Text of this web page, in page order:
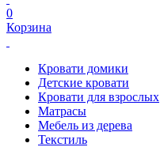
0
Корзина
Кровати домики
Детские кровати
Кровати для взрослых
Матрасы
Мебель из дерева
Текстиль
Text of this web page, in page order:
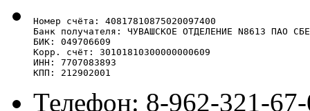
Номер счёта: 40817810875020097400
Банк получателя: ЧУВАШСКОЕ ОТДЕЛЕНИЕ N8613 ПАО
БИК: 049706609
Корр. счёт: 30101810300000000609
ИНН: 7707083893
КПП: 212902001
Телефон: 8-962-321-
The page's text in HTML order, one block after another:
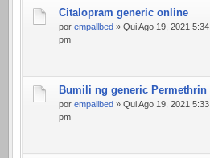
Citalopram generic online
por empallbed » Qui Ago 19, 2021 5:34
pm
Bumili ng generic Permethrin
por empallbed » Qui Ago 19, 2021 5:33
pm
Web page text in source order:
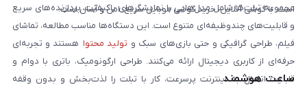
است. با گوشی آنلاین، خرید گوشی موبایل سریع، امن و آسان است.
مجموعه تبلت‌ها شامل مدل‌هایی با نمایشگرهای باکیفیت، پردازنده‌های سریع
و قابلیت‌های چندوظیفه‌ای متنوع است. این دستگاه‌ها مناسب مطالعه، تماشای
فیلم، طراحی گرافیکی و حتی بازی‌های سبک و تولید محتوا هستند و تجربه‌ای
حرفه‌ای از کاربری دیجیتال ارائه می‌کنند. طراحی ارگونومیک، باتری با دوام و
قابلیت اتصال به اینترنت پرسرعت، کار با تبلت را لذت‌بخش و بدون وقفه
ساعت هوشمند
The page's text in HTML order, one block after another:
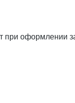
при оформлении
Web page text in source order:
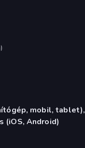
)
mobil, tablet),
(iOS, Android)
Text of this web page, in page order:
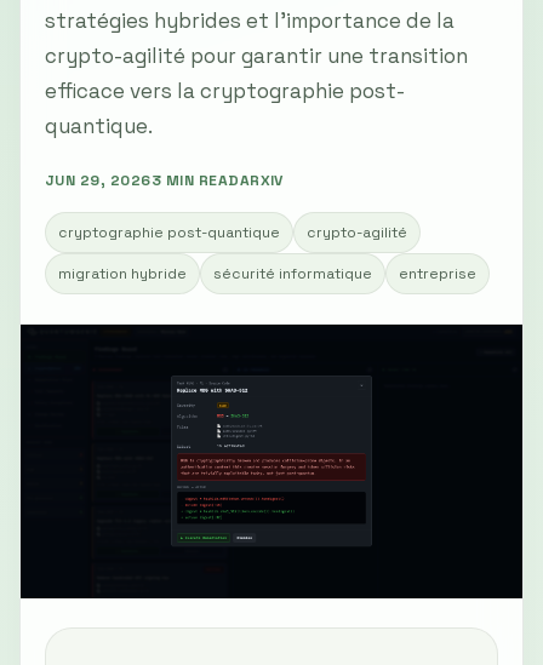
stratégies hybrides et l'importance de la
crypto-agilité pour garantir une transition
efficace vers la cryptographie post-
quantique.
JUN 29, 20263 MIN READARXIV
cryptographie post-quantique crypto-agilité
migration hybride sécurité informatique entreprise
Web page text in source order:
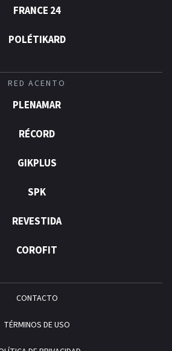
FRANCE 24
POLÉTIKARD
RED ACENTO
PLENAMAR
RÉCORD
GIKPLUS
SPK
REVESTIDA
COROFIT
CONTACTO
TÉRMINOS DE USO
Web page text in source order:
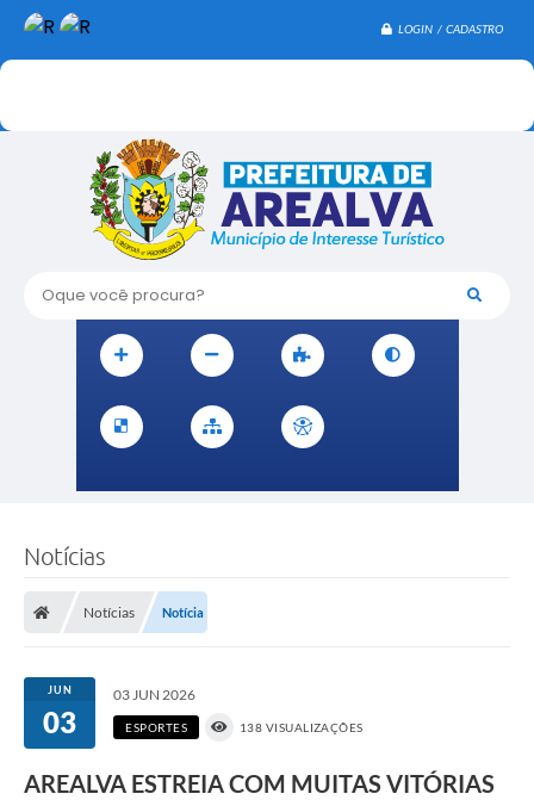
LOGIN / CADASTRO
Oque você procura?
Notícias
Notícias Notícia
JUN
03
03 JUN 2026
ESPORTES 138 VISUALIZAÇÕES
AREALVA ESTREIA COM MUITAS VITÓRIAS
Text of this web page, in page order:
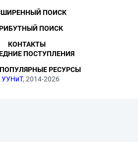
УУНиТ, 2014-2026
ПОИСК
ПОИСК
КОНТАКТЫ
ПОСТУПЛЕНИЯ
РЕСУРСЫ
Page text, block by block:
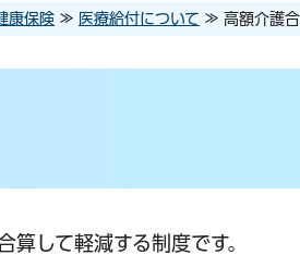
康保険 ≫ 医療給付について ≫ 高額介護
して軽減する制度です。
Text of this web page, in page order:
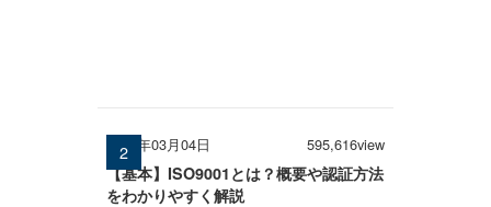
2026年03月04日 595,616view
【基本】ISO9001とは？概要や認証方法
をわかりやすく解説
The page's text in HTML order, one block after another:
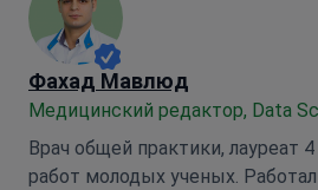
Фахад Мавлюд
Медицинский редактор, Data
Врач общей практики, лауреат
работ молодых ученых.
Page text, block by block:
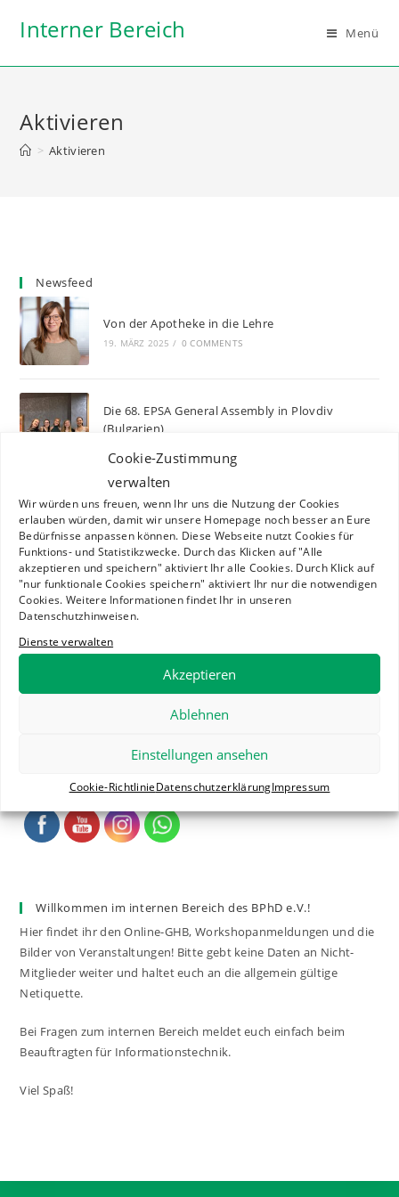
Cookie-Zustimmung
verwalten
Wir würden uns freuen, wenn Ihr uns die Nutzung der Cookies
erlauben würden, damit wir unsere Homepage noch besser an Eure
Bedürfnisse anpassen können. Diese Webseite nutzt Cookies für
Funktions- und Statistikzwecke. Durch das Klicken auf "Alle
akzeptieren und speichern" aktiviert Ihr alle Cookies. Durch Klick auf
"nur funktionale Cookies speichern" aktiviert Ihr nur die notwendigen
Cookies. Weitere Informationen findet Ihr in unseren
Datenschutzhinweisen.
Dienste verwalten
Akzeptieren
Ablehnen
Einstellungen ansehen
Cookie-RichtlinieDatenschutzerklärungImpressum
InhaltInterner Bereich Menü
Aktivieren
> Aktivieren
Newsfeed
Von der Apotheke in die Lehre
19. MÄRZ 2025 / 0 COMMENTS
Die 68. EPSA General Assembly in Plovdiv
(Bulgarien)
Der Vorstand stellt sich vor: Tom – Beauftragter
für Informationstechnik
Der Vorstand stellt sich vor: Helena –
Beauftragte für Medienarbeit
10. NOVEMBER 2024
Liaison Secretary
Please follow & like us :)
Willkommen im internen Bereich des BPhD e.V.!
Hier findet ihr den Online-GHB, Workshopanmeldungen und die
Bilder von Veranstaltungen! Bitte gebt keine Daten an Nicht-
Mitglieder weiter und haltet euch an die allgemein gültige
Netiquette.
Bei Fragen zum internen Bereich meldet euch einfach beim
Beauftragten für Informationstechnik.
Viel Spaß!

┄┄┄┄┄┄

# Work request
Looking at the data above, give the number of lines that include "speichern"; add nothing else.

# Expected answer
2